Perhaps what Torvalds wanted to imply is that more "substandard programmers" use C++ than C. Besides this being completely impossible to corroborate (which is why it's such an easy claim to make, as nobody can prove it as false), even if it was true, so what? Does the amount of "substandard programmers" using a specific language make the language itself "horrible"? Of course not. The more likely explanation is that the language is simply more popular. But why would that make C++ a "more horrible" language?

Of course the other implication of this sentence is that either there aren't many "substandard programmers" using C (which is certainly not true), or that C is not "made more horrible" by the fact that there are. Why C++ is made more horrible but C isn't is left to anybody's guess.

That sentence is immediately followed by a weird conclusion: "... to the point where it's much much easier to generate total and utter crap with it".

Note that this sentence was in the same sentence as the "it's made more horrible by substandard programmers", separated by a comma. If we follow Torvalds' logic here, he is saying that the fact that there are lots of substandard programmers using C++ makes it much easier to generate "total and utter crap with it".

In other words, the more substandard programmers use a certain programming language, the easier it is to make bad code with that language. Do the properties of a language change according to how many bad programmers use it? Does C++ somehow become easier to use wrongly if a lot of programmers use it wrongly?

Torvalds probably meant something else with that sentence, but he should really put some thought in the logical structure and wording of his posts. They just don't make any sense.

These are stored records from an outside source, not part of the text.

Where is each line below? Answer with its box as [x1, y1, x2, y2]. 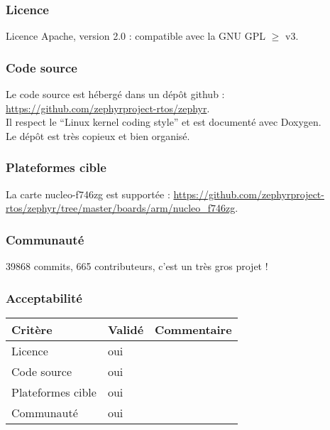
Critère [11, 321, 53, 338]
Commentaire [155, 321, 232, 338]
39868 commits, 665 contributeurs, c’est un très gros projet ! [6, 259, 268, 274]
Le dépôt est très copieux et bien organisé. [6, 128, 190, 143]
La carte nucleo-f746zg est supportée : [6, 186, 170, 201]
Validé [107, 321, 144, 338]
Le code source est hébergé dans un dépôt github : [6, 87, 225, 102]
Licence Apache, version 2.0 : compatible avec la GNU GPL [6, 28, 266, 43]
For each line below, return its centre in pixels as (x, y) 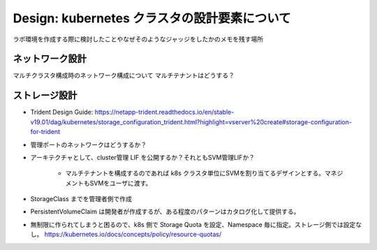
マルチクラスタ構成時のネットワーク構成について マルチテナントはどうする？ (124, 75)
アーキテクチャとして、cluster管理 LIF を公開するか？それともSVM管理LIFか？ (142, 157)
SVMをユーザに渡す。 (121, 183)
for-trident (45, 132)
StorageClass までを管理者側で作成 (81, 199)
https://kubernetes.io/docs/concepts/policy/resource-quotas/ (133, 235)
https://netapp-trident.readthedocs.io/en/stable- (164, 112)
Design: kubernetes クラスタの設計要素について (152, 18)
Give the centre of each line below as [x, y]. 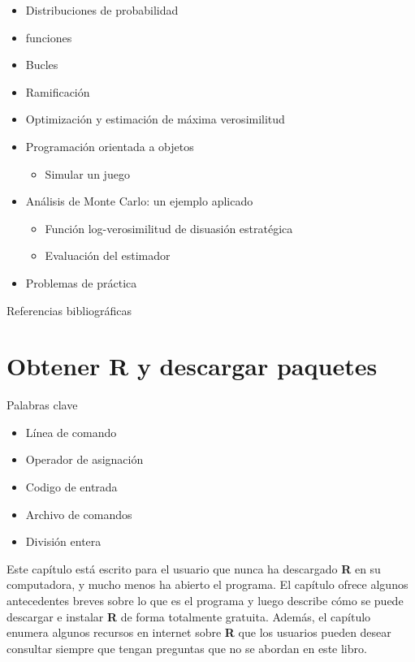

One could ironically say that knowing well C doesn't seem to help you write logical sentences in English.

The next sentence doesn't make too much sense either. It feels more like trolling than anything else: "Quite frankly, even if the choice of C were to do *nothing* but keep the C++ programmers out, that in itself would be a huge reason to use C."

This implies that: 1) Most C++ programmers are substandard, and that 2) most C programmers aren't, and for this reason it's good to use C because then only the competent programmers will join the project.

Of course this is a load of bullcrap. Claiming that most C programmers are competent is simply not true. Of course this is also a very easy claim to make because there's no way to disprove it.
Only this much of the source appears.